September 10, 2015 11:49 AM
Posted by: adelvecchio
, Data breach
, data breach security
, Risk assessment
Guest post by Lysa Myers, security researcher, ESET
As the number of cyberattacks against healthcare organizations grows, I’m often asked whether there is any one policy or behavior that is to blame for this situation. My answer is emphatically no; security is an area of concern that many people are just starting to become aware of, much less understand and implement good security controls for. As a result, many organizations and their staff don’t have a realistic sense of what good security is and what they need to protect.
Here are five tips for organizations to more easily and effectively implement healthcare security strategies.

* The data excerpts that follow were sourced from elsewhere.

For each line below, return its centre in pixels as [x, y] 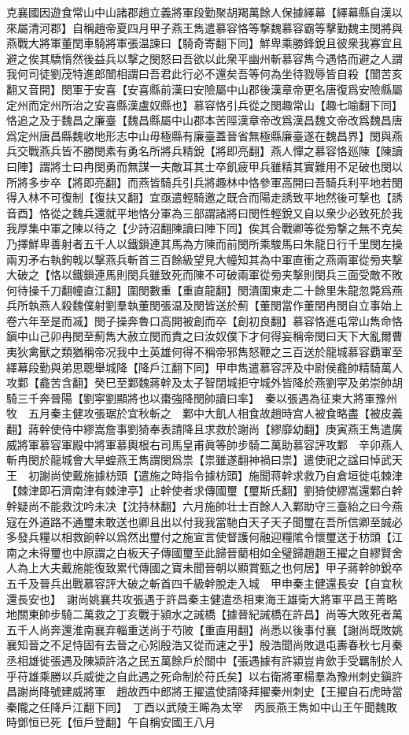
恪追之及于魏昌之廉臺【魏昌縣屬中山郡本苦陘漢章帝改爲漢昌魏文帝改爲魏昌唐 [204, 120]
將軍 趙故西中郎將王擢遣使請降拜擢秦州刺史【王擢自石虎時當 [243, 691]
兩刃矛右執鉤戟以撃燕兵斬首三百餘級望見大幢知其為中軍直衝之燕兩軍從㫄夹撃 [204, 259]
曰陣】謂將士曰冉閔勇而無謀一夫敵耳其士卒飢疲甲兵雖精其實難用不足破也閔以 [204, 166]
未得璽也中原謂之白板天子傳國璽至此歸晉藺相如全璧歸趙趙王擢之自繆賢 [210, 552]
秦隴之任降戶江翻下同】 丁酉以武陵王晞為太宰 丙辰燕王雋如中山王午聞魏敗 [202, 706]
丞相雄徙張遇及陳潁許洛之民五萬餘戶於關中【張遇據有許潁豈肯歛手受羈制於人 [204, 660]
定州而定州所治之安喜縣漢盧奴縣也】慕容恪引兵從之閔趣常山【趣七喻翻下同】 [204, 104]
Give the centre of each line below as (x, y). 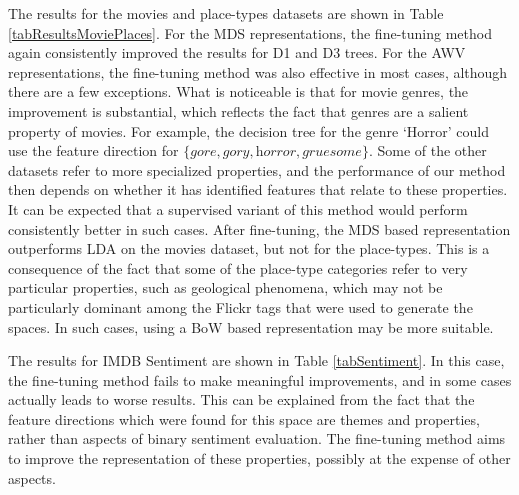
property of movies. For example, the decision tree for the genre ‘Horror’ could (248, 130)
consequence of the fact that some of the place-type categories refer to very (238, 267)
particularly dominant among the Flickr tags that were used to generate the (240, 306)
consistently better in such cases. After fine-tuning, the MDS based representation (259, 228)
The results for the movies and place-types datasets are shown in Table (226, 13)
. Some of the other (427, 150)
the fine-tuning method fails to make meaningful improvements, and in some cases (260, 379)
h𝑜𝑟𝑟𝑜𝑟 (275, 152)
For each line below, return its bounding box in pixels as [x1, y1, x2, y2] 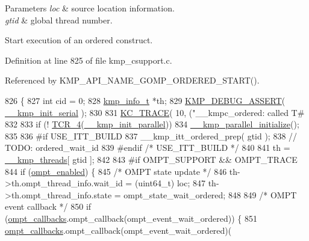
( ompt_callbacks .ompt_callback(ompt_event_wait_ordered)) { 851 [5, 212, 258, 224]
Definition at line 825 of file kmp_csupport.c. [5, 53, 172, 66]
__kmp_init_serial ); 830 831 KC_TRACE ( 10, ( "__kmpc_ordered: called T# [5, 106, 305, 118]
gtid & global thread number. [5, 13, 113, 26]
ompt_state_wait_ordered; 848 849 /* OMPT [123, 188, 297, 201]
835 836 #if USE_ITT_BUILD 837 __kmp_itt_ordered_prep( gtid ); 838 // [5, 129, 298, 142]
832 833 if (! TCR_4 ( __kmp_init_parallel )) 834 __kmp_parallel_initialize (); [5, 118, 299, 130]
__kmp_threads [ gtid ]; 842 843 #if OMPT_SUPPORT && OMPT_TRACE [5, 153, 298, 165]
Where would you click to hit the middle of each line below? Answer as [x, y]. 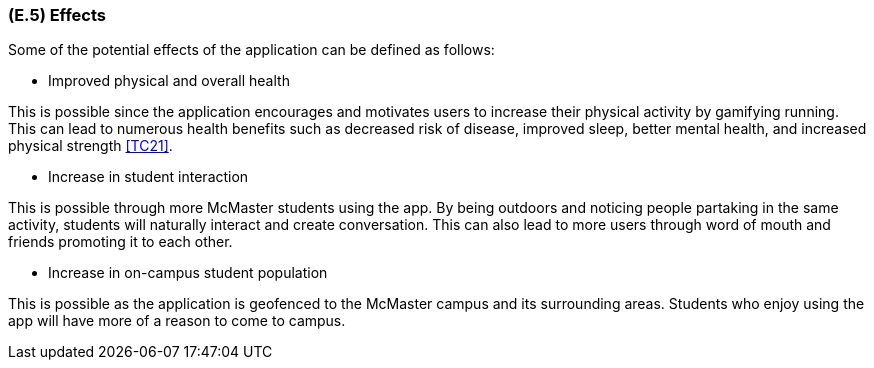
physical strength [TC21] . [90, 146]
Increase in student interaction [148, 177]
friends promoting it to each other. [120, 242]
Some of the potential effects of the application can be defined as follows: [251, 50]
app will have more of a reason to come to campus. [177, 321]
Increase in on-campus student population [188, 273]
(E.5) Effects [57, 15]
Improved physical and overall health [169, 81]
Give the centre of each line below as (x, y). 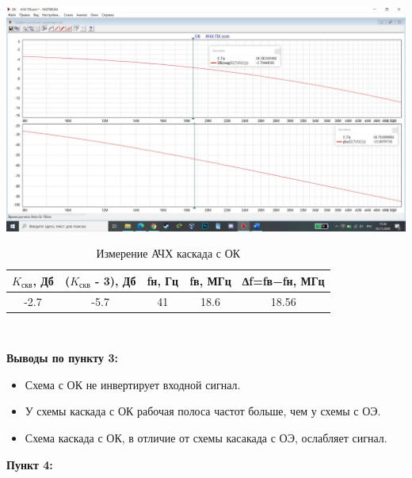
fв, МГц (210, 280)
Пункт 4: (30, 464)
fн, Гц (163, 280)
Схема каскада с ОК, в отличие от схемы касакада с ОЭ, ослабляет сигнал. (206, 438)
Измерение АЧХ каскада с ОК (168, 253)
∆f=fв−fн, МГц (283, 280)
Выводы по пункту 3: (62, 358)
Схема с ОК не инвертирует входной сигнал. (133, 384)
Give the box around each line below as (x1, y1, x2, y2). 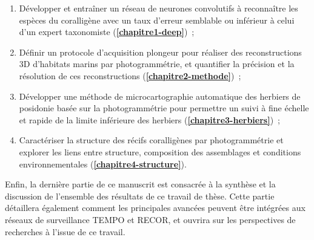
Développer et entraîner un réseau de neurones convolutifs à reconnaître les (19, 2, 298, 14)
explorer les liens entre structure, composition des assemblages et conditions (19, 145, 301, 158)
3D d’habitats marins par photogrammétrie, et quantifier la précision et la (19, 57, 295, 70)
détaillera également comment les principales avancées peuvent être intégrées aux (5, 201, 306, 214)
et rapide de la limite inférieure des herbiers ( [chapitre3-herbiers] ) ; (19, 113, 281, 126)
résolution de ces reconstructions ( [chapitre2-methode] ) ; (19, 69, 241, 82)
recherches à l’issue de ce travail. (5, 225, 125, 238)
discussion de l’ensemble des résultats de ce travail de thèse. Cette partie (5, 189, 275, 202)
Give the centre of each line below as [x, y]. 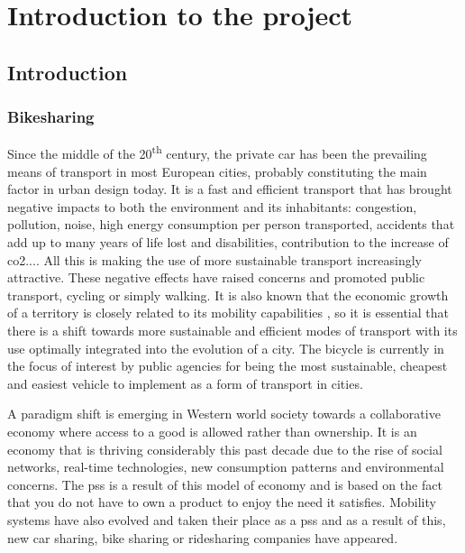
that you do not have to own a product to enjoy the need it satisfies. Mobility [222, 502]
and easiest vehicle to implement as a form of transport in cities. [185, 383]
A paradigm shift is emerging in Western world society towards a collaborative [224, 414]
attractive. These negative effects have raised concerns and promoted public [216, 277]
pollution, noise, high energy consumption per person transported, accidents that [231, 224]
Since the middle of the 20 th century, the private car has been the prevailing [217, 152]
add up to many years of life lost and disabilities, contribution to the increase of [228, 242]
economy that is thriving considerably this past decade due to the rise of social [225, 449]
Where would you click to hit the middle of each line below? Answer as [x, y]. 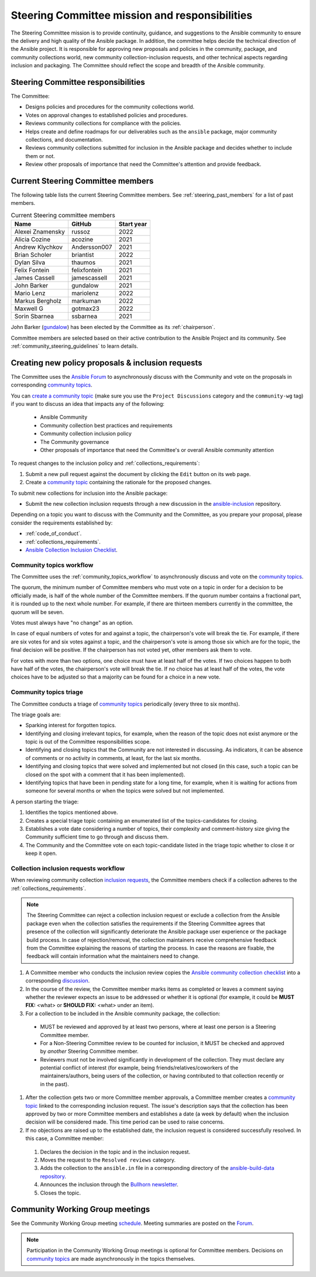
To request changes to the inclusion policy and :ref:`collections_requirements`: [105, 463]
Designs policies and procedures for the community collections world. [110, 107]
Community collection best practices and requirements [106, 425]
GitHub [81, 224]
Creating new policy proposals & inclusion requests [107, 363]
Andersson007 [92, 247]
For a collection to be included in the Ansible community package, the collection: [123, 1014]
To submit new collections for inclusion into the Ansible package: [89, 493]
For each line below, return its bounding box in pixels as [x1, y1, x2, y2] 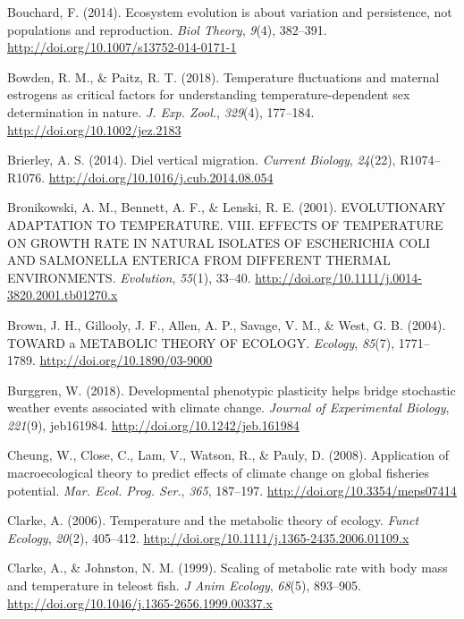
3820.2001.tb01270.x [7, 285, 118, 304]
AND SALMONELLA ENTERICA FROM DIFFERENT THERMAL [7, 250, 391, 269]
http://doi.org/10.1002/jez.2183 [7, 120, 181, 139]
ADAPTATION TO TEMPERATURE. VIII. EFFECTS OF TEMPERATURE [7, 215, 443, 233]
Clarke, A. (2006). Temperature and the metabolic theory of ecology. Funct [7, 511, 419, 530]
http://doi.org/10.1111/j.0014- [255, 267, 422, 286]
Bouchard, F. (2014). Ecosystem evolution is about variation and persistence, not [7, 3, 452, 21]
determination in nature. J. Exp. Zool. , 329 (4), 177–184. [7, 102, 315, 121]
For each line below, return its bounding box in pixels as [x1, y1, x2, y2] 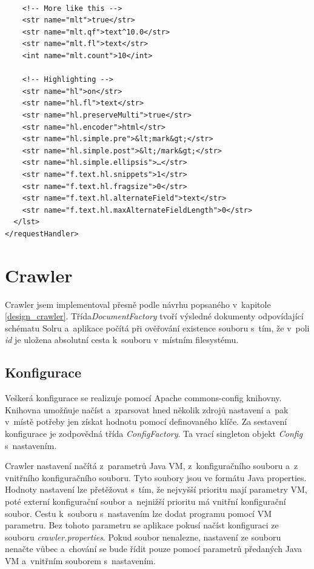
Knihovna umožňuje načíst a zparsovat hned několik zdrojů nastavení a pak [5, 403, 289, 416]
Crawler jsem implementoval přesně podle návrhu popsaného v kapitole [5, 298, 271, 310]
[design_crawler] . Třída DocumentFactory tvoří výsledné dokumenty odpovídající [5, 310, 304, 322]
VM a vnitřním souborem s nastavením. [5, 554, 156, 567]
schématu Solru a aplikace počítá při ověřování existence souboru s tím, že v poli [5, 321, 310, 334]
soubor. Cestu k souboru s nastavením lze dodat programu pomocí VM [5, 507, 272, 519]
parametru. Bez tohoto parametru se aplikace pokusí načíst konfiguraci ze [5, 519, 279, 531]
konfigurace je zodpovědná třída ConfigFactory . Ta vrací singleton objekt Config [5, 427, 303, 439]
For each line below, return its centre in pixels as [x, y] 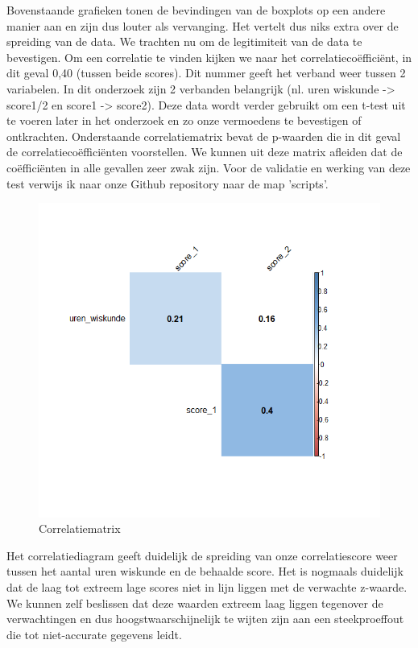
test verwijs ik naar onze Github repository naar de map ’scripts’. [168, 183]
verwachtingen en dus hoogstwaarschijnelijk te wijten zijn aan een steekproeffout [205, 619]
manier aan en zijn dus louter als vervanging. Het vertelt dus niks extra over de [203, 25]
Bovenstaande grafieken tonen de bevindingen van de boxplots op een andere [196, 10]
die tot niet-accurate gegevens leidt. [94, 634]
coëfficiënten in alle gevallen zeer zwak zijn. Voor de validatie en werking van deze [209, 167]
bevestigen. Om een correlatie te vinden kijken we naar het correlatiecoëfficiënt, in [209, 57]
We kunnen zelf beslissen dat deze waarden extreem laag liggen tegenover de [195, 603]
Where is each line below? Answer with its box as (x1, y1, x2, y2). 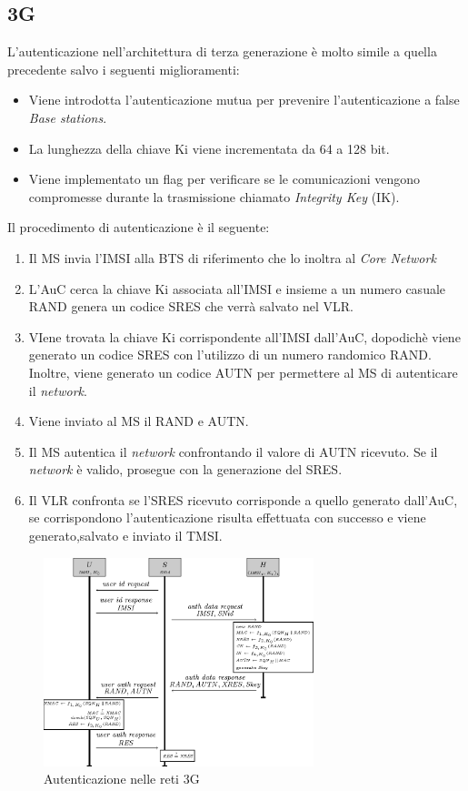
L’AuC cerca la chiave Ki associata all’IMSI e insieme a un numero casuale (28, 279, 446, 298)
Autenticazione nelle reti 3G (44, 769, 200, 788)
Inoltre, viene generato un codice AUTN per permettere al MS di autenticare (28, 362, 458, 381)
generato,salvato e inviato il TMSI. (28, 526, 223, 545)
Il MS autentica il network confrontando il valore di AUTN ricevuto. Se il (28, 441, 438, 461)
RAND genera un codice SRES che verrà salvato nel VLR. (28, 297, 353, 316)
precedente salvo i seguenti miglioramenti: (7, 59, 240, 78)
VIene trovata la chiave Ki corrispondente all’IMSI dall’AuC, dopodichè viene (28, 327, 461, 346)
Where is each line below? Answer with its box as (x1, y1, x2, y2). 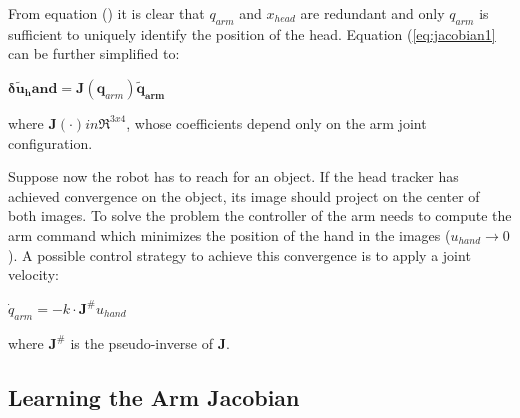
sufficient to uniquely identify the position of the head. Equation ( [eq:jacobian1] (8, 23, 496, 44)
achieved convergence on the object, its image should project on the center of (8, 185, 480, 206)
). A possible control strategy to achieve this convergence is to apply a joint (8, 244, 471, 265)
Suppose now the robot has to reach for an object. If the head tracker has (8, 166, 459, 187)
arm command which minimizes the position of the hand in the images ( (8, 224, 451, 245)
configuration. (8, 132, 93, 153)
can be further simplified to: (8, 43, 180, 64)
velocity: (8, 264, 59, 285)

Security must be viewed like a puzzle
If attackers get any one piece of the puzzle, they should not be able to figure out the whole picture. For example, if user credentials are stolen through phishing or a lost or stolen device, there should be another factor of authentication in place so the attackers are stopped from logging in. If an attacker does manage to log in, there should be network segregation and limited privilege such that he cannot pivot into more sensitive areas of the company, or into sensitive databases.
There is no such thing as a “warning sign” of a breach
If there is a sign that you’ve been breached, it’s already too late — the attacker has already gotten into your system. Some people cite the presence of vulnerabilities as a sign of danger, but in truth, all systems have vulnerabilities. That would be similar to saying, “a common attribute for breaches is that the affected companies all have staff who consume oxygen.” It’s not the vulnerabilities that cause attacks, it’s the absence of good security.
To err is human
The most educated humans still make mistakes. Even security gurus can accidentally double click when they’re not supposed to. That said, those who are not educated about what secure behavior entails will certainly make more mistakes, or they may deliberately circumvent security controls. While attackers don’t need to go through humans to get into improperly secured systems, it can be the easiest way. Security education is something that should be provided early and often.
Legacy machines can cause big problems
Perhaps one of the more surprising aspects for healthcare organizations is how many machines in their offices run outdated (and very soon-to-be unsupported) Windows versions. Many hospitals have medical devices that still run Windows XP, which leaves a gaping hole from a healthcare security perspective. While this is occasionally unavoidable, it should be limited wherever possible and extra security measures should be taken with those machines until they can be updated.
Risk assessment should be ongoing
With tight security budgets, legacy systems and the need for users to have access that’s both fast and secure, it’s important for healthcare organizations to be extra vigilant about planning security controls. The best way to do this is to perform ongoing risk assessments to be updated as new assets come online, or as processes change, rather than updating them periodically. If you’ve never done a risk assessment and want to know how to begin, the National Institute of Standards and Technology published a guide for conducting risk assessments.
In future installments, I’ll expand on some of these strategies to help healthcare organizations improve their security posture.